I think he is full of it!!!
CAB: I’m reviewing the Harry Dent book next week. I have little faith in any predictions on the stock market levels 6 months, 1 year or 2 years (insert any time period) here. And yes, he is the same guy who called for Dow 30,000 or some such number by 2008. He has an explanation for it though: “I missed taking into account the commodity cycle”. If he is wrong, you can bet that he will claim he missed some intergalactic cometary cycle as a reason.
I’m still partially with Bruce. Definitely getting to good buying levels. Everyday it goes down is a day risk is reduced.

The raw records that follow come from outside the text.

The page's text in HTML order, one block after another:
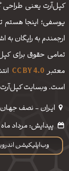
کپل‌آرت یعنی طراحی
یوسفی؛ اینجا هستم
ارجمندم به رایگان به
تمامی حقوق برای
معتبرCC BY 4.0
است. وبسایت کپل‌آرت
ایـران - نصف جهـان
وب‌اپلیکیشن
پیدایش: مرداد ماه 1400

I’m far from an expert investor but I think it’s fair to say that each type of investment has its day in the sun.
I’m late to the punch here, but I think that @Phil S. really has the best idea. I would invest 10k on my wife or myself before I would throw another 10k into almost any investment.
But on with “real investments”.
From an inflation-adjusted perspective, the Dow reached its true highs in 2000. What few people are acknowledging is that we have been in a bear market for nearly 10 years. It’s easy to look at recent changes as if they were a true calamity, but really, the average investor had already lost purchasing power from 2000 to 2007.
So CC is asking about the better asset class and there really isn’t one in the US or Canada right now.
The reason is simple. The US is deeply in the red. They don’t have any reasonable surpluses. Which is akin to saying they don’t have any way to pay off the debt. Except of course for printing money.
Unless you manage to increase the goods you produce in proportion with the printed dollars, then you’re diluting the value of the dollars in existence. That’s exactly what the US is planning to do. They’re not tackling the trade surplus, they’re just printing money and that’s why you don’t want to be “in” the US dollar.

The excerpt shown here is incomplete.